RECORDS FOR THE TASK Start Marker

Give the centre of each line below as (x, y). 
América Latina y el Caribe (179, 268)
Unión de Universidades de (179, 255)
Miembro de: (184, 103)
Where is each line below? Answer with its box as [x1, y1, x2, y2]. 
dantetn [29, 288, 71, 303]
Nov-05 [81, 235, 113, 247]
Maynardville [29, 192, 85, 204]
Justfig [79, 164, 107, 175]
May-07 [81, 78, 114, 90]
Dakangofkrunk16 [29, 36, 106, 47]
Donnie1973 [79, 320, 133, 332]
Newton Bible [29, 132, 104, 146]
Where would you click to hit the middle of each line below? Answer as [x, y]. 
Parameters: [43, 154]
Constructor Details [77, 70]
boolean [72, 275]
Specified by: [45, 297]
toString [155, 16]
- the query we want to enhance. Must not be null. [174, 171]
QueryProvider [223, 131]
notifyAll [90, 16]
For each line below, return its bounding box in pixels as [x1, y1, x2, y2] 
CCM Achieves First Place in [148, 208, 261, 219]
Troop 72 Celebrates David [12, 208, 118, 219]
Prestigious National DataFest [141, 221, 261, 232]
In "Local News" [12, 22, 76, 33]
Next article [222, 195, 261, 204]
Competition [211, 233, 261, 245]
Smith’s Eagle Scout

RECORDS FOR THE TASK End Marker
RECORDS FOR THE TASK Start Marker

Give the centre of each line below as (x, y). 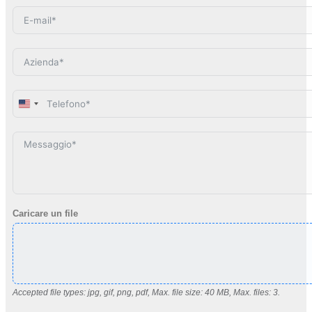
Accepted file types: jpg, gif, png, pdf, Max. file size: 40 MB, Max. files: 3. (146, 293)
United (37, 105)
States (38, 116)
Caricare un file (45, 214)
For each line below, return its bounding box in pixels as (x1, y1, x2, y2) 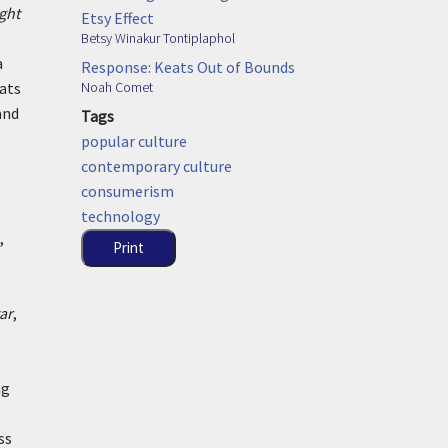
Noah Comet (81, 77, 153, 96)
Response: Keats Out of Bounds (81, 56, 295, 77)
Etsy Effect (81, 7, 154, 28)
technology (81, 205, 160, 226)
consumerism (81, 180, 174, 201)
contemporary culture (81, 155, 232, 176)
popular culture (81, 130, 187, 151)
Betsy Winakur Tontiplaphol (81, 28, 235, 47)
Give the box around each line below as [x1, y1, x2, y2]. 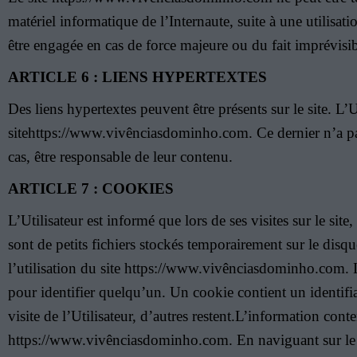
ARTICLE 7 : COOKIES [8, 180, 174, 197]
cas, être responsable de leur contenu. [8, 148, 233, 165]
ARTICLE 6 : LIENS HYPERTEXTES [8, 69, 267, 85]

RECORDS FOR THE TASK End Marker
RECORDS FOR THE TASK Start Marker

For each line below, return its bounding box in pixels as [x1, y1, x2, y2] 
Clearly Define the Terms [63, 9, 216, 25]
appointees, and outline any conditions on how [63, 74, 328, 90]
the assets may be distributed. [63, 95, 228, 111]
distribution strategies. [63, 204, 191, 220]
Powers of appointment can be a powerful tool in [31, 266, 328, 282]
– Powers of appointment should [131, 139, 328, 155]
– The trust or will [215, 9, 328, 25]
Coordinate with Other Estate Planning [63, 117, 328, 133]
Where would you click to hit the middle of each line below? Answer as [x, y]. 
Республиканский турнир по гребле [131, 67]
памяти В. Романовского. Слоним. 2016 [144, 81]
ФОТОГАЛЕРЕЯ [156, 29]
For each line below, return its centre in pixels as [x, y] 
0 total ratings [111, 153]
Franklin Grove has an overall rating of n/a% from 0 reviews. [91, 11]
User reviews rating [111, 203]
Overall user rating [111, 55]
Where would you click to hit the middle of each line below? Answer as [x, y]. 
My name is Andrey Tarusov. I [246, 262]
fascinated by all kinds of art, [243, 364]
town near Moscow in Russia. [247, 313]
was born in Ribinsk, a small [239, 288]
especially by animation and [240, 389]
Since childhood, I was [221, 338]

RECORDS FOR THE TASK End Marker

*WHAT THE TASK ASKS:* Give back, exactly and without pictures, the stretch of the records above from the line containing "Accepted file types: jpg, gif, png, pdf, Max." through the line containing "ARTICLE 6 : LIENS", with both end lines included.

*SOLUTION:*
Accepted file types: jpg, gif, png, pdf, Max. file size: 40 MB, Max. files: 3. (146, 293)
United (37, 105)
States (38, 116)
Caricare un file (45, 214)
For each line below, return its bounding box in pixels as (x1, y1, x2, y2) 
Noah Comet (81, 77, 153, 96)
Response: Keats Out of Bounds (81, 56, 295, 77)
Etsy Effect (81, 7, 154, 28)
technology (81, 205, 160, 226)
consumerism (81, 180, 174, 201)
contemporary culture (81, 155, 232, 176)
popular culture (81, 130, 187, 151)
Betsy Winakur Tontiplaphol (81, 28, 235, 47)
Give the box around each line below as [x1, y1, x2, y2]. 
ARTICLE 7 : COOKIES [8, 180, 174, 197]
cas, être responsable de leur contenu. [8, 148, 233, 165]
ARTICLE 6 : LIENS HYPERTEXTES [8, 69, 267, 85]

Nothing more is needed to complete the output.